● **REQUIRED ACTION**
When you reach the line that contains "ALBERTO GARUTTI TEMPORALI" in the data below, start reproducing lines exactly, and stop after the line that contains "Dodání ok ale ještě nevyzkšeno".

Records from a data source:
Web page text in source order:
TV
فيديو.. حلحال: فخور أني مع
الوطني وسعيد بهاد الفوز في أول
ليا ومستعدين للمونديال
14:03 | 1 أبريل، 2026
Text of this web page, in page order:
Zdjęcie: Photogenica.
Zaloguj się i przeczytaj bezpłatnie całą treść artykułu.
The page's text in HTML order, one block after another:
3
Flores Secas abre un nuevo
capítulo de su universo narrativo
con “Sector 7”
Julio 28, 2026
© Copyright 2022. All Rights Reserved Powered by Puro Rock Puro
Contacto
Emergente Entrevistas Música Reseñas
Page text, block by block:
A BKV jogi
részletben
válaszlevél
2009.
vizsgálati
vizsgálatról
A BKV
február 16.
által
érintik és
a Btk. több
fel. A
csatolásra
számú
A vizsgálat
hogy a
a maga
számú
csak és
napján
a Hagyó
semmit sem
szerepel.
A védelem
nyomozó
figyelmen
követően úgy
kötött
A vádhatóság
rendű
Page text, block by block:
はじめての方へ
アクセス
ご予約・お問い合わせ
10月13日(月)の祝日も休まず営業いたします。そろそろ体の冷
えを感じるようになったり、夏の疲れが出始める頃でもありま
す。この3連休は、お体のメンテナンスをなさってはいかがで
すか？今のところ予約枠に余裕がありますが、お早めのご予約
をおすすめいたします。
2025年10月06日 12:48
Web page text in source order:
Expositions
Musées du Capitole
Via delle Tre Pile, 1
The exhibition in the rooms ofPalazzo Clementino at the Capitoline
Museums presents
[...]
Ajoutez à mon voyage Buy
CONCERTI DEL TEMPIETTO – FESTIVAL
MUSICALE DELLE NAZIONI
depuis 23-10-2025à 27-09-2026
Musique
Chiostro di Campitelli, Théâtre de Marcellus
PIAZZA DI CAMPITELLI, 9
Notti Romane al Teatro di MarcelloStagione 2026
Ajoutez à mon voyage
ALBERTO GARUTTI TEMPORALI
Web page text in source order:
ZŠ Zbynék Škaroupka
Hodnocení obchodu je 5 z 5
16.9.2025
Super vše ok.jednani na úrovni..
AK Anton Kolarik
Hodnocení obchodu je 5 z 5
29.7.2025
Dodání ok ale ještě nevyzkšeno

==

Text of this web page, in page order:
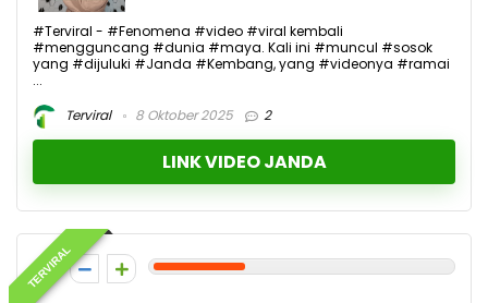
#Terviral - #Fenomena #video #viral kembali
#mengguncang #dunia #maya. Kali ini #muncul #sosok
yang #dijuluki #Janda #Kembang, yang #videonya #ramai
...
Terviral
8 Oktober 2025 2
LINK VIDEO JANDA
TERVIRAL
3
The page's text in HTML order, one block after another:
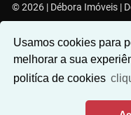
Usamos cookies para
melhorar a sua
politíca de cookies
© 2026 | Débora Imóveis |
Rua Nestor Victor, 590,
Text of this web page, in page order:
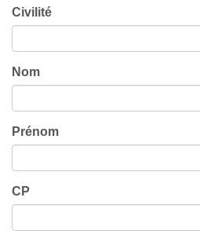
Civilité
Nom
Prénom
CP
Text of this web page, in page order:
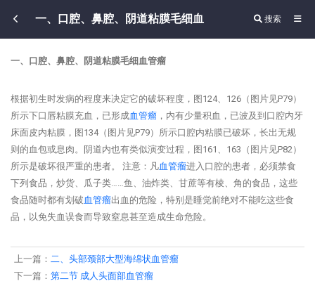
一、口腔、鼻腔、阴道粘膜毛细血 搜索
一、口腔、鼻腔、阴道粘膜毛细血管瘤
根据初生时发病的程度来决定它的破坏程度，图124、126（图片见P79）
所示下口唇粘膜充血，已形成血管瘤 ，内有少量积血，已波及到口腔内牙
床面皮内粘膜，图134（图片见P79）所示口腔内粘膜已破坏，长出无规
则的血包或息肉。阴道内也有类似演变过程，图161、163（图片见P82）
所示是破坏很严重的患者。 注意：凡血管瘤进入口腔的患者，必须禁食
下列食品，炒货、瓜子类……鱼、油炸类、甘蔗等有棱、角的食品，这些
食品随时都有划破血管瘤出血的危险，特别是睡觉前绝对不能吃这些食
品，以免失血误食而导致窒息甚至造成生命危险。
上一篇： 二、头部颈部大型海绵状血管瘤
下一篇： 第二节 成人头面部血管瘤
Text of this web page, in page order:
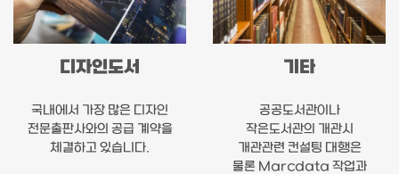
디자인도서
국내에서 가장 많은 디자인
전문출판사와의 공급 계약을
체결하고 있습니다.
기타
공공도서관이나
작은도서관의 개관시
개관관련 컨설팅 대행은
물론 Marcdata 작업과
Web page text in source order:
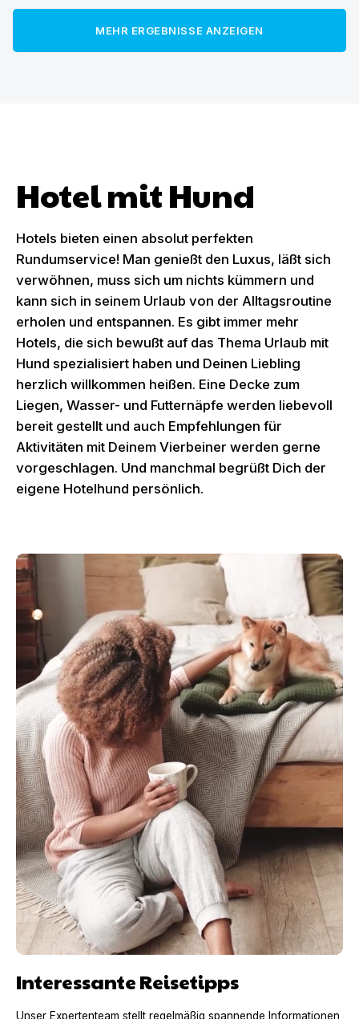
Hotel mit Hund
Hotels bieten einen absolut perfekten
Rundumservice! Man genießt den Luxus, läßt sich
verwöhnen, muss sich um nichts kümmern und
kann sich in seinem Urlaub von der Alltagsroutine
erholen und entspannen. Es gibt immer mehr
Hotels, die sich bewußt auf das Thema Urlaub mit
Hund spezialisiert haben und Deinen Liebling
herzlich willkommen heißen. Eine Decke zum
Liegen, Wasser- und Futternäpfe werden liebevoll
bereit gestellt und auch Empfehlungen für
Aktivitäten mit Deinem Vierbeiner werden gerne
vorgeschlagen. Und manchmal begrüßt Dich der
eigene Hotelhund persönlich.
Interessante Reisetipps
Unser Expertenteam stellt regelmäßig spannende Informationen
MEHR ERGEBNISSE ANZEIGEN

● **SOLUTION TO THE EXERCISE**
ALBERTO GARUTTI TEMPORALI
Web page text in source order:
ZŠ Zbynék Škaroupka
Hodnocení obchodu je 5 z 5
16.9.2025
Super vše ok.jednani na úrovni..
AK Anton Kolarik
Hodnocení obchodu je 5 z 5
29.7.2025
Dodání ok ale ještě nevyzkšeno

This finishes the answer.